Chief Secretary Sindh
- In office November 2013 – March 2015
- Appointed by: Nawaz Sharif
- Preceded by: Muhammad Ijaz Chaudhry
- Succeeded by: Muhammad Siddique Memon

Personal details
- Born: 14 March 1955 (age 71) Hota, Pakpattan, Punjab, Pakistan
- Alma mater: Forman Christian College Government College Lahore (M.A.) University of Karachi (LLB) Marshall School of Business (MPA) University of Toronto (LLM)
- Occupation: Civil servant, Pakistan Administrative Service

= Sajjad Saleem Hotiana =

Pakistani civil servant

Sajjad Saleem Hotiana (سجاد سلیم ہوتیانہ) (born 14 March 1955) is a retired Pakistani civil servant who served in BPS-22 grade as Chief Secretary Sindh. Hotiana also served as Chief Secretary Gilgit Baltistan and Senior Member Federal Land Commission. After retirement from active civil service, he tenured as Member of Punjab Public Service Commission (PPSC). He is civil service batchmates with Babar Yaqoob Fateh Muhammad, Shehzad Arbab and Tariq Bajwa.

== Early life and education ==
Sajjad Saleem was born in Hota, Pakpattan. He studied at St Mary's Convent High School Montgomery in Sahiwal from 1963 to 1969. He attended Forman Christian College from 1972 to 1976 and got a bachelor's degree in literature and political science. After obtaining bachelor's degree, Sajjad joined Government College University, Lahore in 1976 from where he got a master's degree in English language, literature and letters.

After joining the civil service, he was admitted to University of Karachi and did Bachelor of Laws in 1986. In 1987, he joined Marshall School of Business, University of Southern California and graduated with a master's degree in public administration (MPA) in 1989. Later, he attended John F. Kennedy School of Government, Harvard University for executive leadership development program in 2005. In 2007, he did Master of Laws with specialization in financial laws from University of Toronto.

== Career in civil service ==
Sajjad Saleem Hotiana topped the CSS exam and joined District Management Group (now Pakistan Administrative Service) in 1980. He belongs to 9th Common Training Program (CTP) of Central Superior Services. He secured full marks in CSS viva voce, a record which can only be matched and cannot be beaten.

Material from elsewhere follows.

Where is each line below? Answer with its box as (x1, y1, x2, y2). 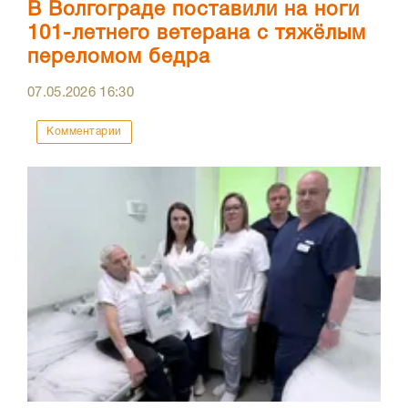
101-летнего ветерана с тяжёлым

After completion of training at Civil Services Academy, Lahore, he was posted in Sindh as assistant commissioner in 1982 where he served till 1986. He served as assistant commissioner in Tharparkar, Sukkur, and Karachi. In 1986, his services were transferred to federal government of Pakistan and he was posted as principal staff officer to federal minister for finance. He served in this position till 1989. He served as consul general commercial and head of Pakistan trade mission on South America from 1991 to 1994. In 1998, he was posted as deputy managing director in Punjab Small Industries Corporation. In BS-20, he served as District Coordination Officer D.C.O Chawal from 2003 to 2004 and secretary Environment Protection Department, Punjab from March 2009 to March 2012. In May 2012, he was elevated as chief secretary Gilgit Baltistan where he served till May 2013.

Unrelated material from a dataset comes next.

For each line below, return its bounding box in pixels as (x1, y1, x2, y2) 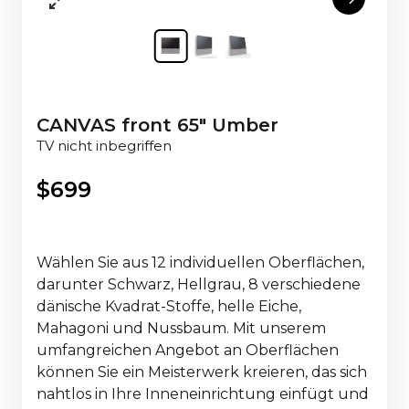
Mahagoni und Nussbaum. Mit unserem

He was appointed as Chief Secretary Sindh, replacing Muhammad Ejaz Chaudhry, in November 2013 by Prime Minister Nawaz Sharif. He served as CS Sindh till March 2015.

His other career appointments include additional deputy commissioner Bahawalpur, deputy commissioner Multan, deputy commissioner Muzaffargarh, chairman of board of directors of Karakoram Bank, chairman of Board of Directors Northern Areas Transport Corporation (NATCO), federal secretary ministry of industries and production, managing director Printing Corporation of Pakistan, and head of department / senior member Federal Land Commission of Pakistan. He retired from civil service in 2015.

==Punjab Public Service Commission==

He was appointed acting chairman of Punjab Public Service Commission on 25 January 2021.